Patients should not initiate treatment with Symbicort Turbuhaler during an exacerbation, acute episode, or significant worsening of bronchial asthma. Serious adverse reactions related to bronchial asthma and disease exacerbations may occur during treatment with Symbicort Turbuhaler. Patients should continue treatment and consult a physician if symptoms of bronchial asthma do not resolve or worsen after starting therapy with Symbicort Turbuhaler.
There are no clinical trial data on the use of Symbicort Turbuhaler in COPD patients with pre-bronchodilator FEV1 > 50% of predicted and post-bronchodilator FEV1 < 70% of predicted (see section "Pharmacodynamics").

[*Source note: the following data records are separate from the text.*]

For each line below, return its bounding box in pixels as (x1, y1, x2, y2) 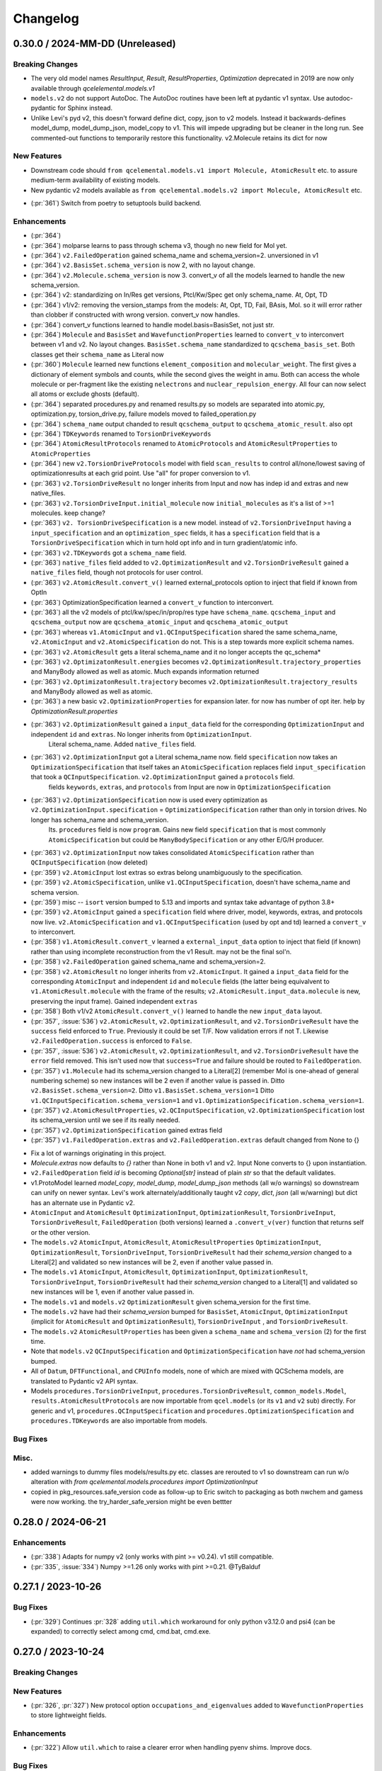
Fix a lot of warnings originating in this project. (30, 1148, 166, 1158)
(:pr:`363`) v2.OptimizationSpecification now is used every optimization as (30, 796, 268, 804)
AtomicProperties (30, 450, 91, 458)
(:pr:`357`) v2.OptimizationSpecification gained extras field (30, 1126, 223, 1134)
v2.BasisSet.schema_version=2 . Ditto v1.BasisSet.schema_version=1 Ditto (30, 1086, 274, 1094)
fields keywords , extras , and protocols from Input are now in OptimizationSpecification (48, 783, 331, 791)
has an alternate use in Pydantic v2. (30, 1198, 135, 1207)
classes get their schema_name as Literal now (30, 350, 164, 358)
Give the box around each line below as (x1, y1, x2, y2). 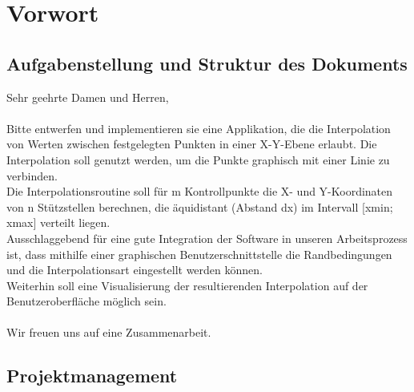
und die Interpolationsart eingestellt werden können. (6, 261, 263, 278)
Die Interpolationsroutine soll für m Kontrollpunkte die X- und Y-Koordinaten (6, 183, 393, 200)
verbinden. (6, 167, 58, 184)
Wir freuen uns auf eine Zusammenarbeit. (6, 324, 211, 341)
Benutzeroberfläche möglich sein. (6, 293, 167, 309)
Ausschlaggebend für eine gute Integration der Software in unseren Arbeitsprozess (6, 229, 408, 246)
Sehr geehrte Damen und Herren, (6, 88, 169, 105)
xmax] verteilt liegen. (6, 214, 111, 231)
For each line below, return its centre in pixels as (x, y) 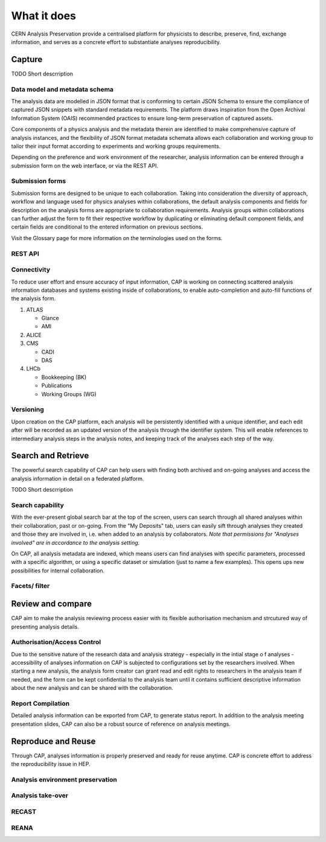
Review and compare (52, 604)
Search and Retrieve (50, 456)
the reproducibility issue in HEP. (51, 764)
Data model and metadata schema (62, 89)
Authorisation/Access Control (56, 642)
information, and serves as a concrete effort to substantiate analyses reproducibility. (116, 42)
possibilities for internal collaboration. (58, 571)
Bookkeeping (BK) (64, 377)
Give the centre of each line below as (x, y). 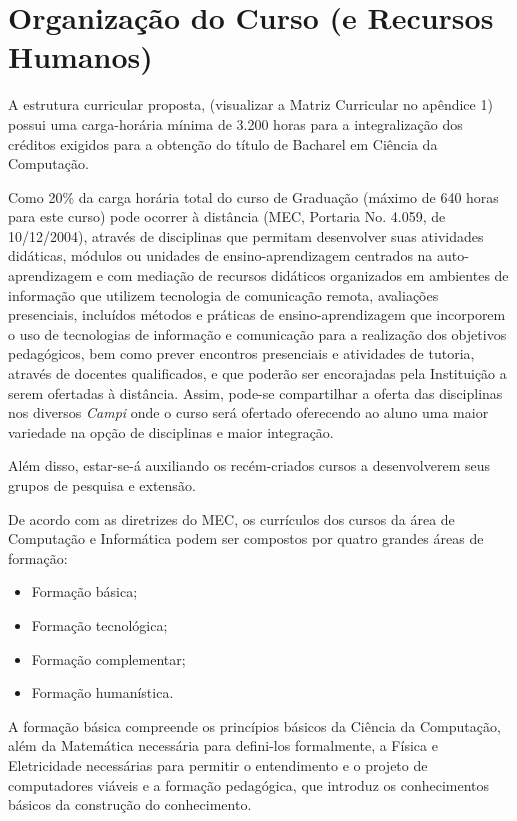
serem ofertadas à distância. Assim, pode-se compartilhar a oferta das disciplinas (255, 392)
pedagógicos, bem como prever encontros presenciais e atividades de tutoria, (241, 353)
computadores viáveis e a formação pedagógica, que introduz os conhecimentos (249, 784)
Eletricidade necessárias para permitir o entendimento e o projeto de (218, 764)
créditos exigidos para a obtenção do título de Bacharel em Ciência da (223, 143)
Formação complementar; (108, 658)
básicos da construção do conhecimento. (130, 804)
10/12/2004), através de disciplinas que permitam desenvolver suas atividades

As with any other inhaled therapy, paradoxical bronchospasm with immediate wheezing and shortness of breath after drug administration may occur. If a patient develops paradoxical bronchospasm, Symbicort Turbuhaler should be discontinued immediately, the patient's condition assessed, and alternative therapy initiated if necessary. Paradoxical bronchospasm, which requires immediate treatment, is reversed by short-acting inhaled bronchodilators (see section "Adverse reactions").
Systemic effects may occur with inhaled administration of all inhaled corticosteroids, especially at high doses and during prolonged treatment. The likelihood of such effects is much lower with inhaled corticosteroids compared to oral corticosteroids. Possible systemic effects include Cushing's syndrome, Cushingoid features, adrenal suppression, growth retardation in children and adolescents, decreased bone mineral density, cataract and glaucoma, and less frequently, psychiatric disturbances or behavioral changes, including psychomotor hyperactivity, sleep disorders, anxiety, depression, or aggression (especially in children) (see section "Adverse reactions").
The potential impact on bone mineral density should be considered, particularly in patients receiving high doses over a prolonged period, which is an additional risk factor for osteoporosis. In long-term studies of inhaled budesonide at average daily doses of 400 mcg (delivered dose) in children or 800 mcg (delivered dose) in adults, no significant effect on bone mineral density was observed. Information regarding the effect of Symbicort Turbuhaler at higher doses is lacking.
If there is reason to suspect that previous systemic steroid therapy has impaired adrenal function, caution should be exercised when switching patients to treatment with Symbicort Turbuhaler.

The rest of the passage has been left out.